Hedging against a decline in the value of a currency does not
eliminate fluctuations in the prices of portfolio securities or
prevent losses if the prices of such securities decline. Such
transactions also preclude the opportunity for gain if the value
of the hedged currency should rise. Moreover, it may not be
possible for High Yield Portfolio to hedge against a devaluation
that is so generally anticipated that High Yield Portfolio is not
able to contract to sell the currency at a price above the
devaluation level it anticipates. The cost to High Yield
Portfolio of engaging in currency exchange transactions varies
with such factors as the currency involved, the length of the
contract period, and prevailing market conditions. Since currency
exchange transactions are usually conducted on a principal basis,
no fees or commissions are involved.
<PAGE> 13
Synthetic Foreign Positions. High Yield Portfolio may invest
in debt instruments denominated in foreign currencies. In
addition to, or in lieu of, such direct investment, High Yield
Portfolio may construct a synthetic foreign position by (a)
purchasing a debt instrument denominated in one currency,
generally U.S. dollars, and (b) concurrently entering into a
forward contract to deliver a corresponding amount of that
currency in exchange for a different currency on a future date and
at a specified rate of exchange. Because of the availability of a
variety of highly liquid U.S. dollar debt instruments, a synthetic
foreign position utilizing such U.S. dollar instruments may offer
greater liquidity than direct investment in foreign currency debt
instruments. The results of a direct investment in a foreign
currency and a concurrent construction of a synthetic position in
such foreign currency, in terms of both income yield and gain or
loss from changes in currency exchange rates, in general should be
similar, but would not be identical because the components of the
alternative investments would not be identical.
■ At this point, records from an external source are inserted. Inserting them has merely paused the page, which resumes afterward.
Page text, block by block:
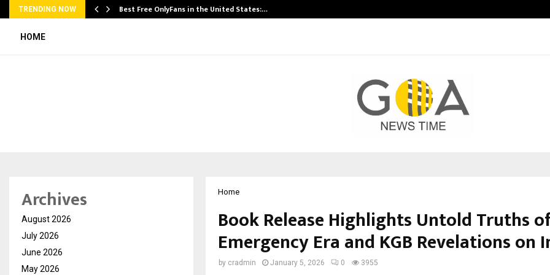
TRENDING NOW Best Free OnlyFans in the United States:…
HOME
Home
Book Release Highlights Untold Truths
Emergency Era and KGB Revelations on
by cradmin January 5, 2026 0 3955
Archives
August 2026
July 2026
June 2026
May 2026
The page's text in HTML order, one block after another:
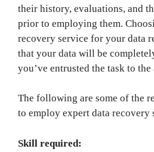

High Yield Portfolio may also construct a synthetic foreign
position by entering into a swap arrangement. A swap is a
contractual agreement between two parties to exchange cash flows--
at the time of the swap agreement and again at maturity, and, with
some swaps, at various intervals through the period of the
agreement. The use of swaps to construct a synthetic foreign
position would generally entail the swap of interest rates and
currencies. A currency swap is a contractual arrangement between
two parties to exchange principal amounts in different currencies
at a predetermined foreign exchange rate. An interest rate swap
is a contractual agreement between two parties to exchange
interest payments on identical principal amounts. An interest
rate swap may be between a floating and a fixed rate instrument, a
domestic and a foreign instrument, or any other type of cash flow
exchange. A currency swap generally has the same risk
characteristics as a forward currency contract, and all types of
swaps have counter-party risk. Depending on the facts and
circumstances, swaps may be considered illiquid. Illiquid
securities usually have greater investment risk and are subject to
greater price volatility. The net amount of the excess, if any,
of High Yield Portfolio's obligations over which it is entitled to
receive with respect to an interest rate or currency swap will be
accrued daily and liquid assets (cash, U.S. Government securities,
or other "high grade" debt obligations) of High Yield Portfolio
having a value at least equal to such accrued excess will be
segregated on the books of High Yield Portfolio and held by the
custodian for the duration of the swap.
High Yield Portfolio may also construct a synthetic foreign
position by purchasing an instrument whose return is tied to the
return of the desired foreign position. An investment in these
"principal exchange rate linked securities" (often called PERLS)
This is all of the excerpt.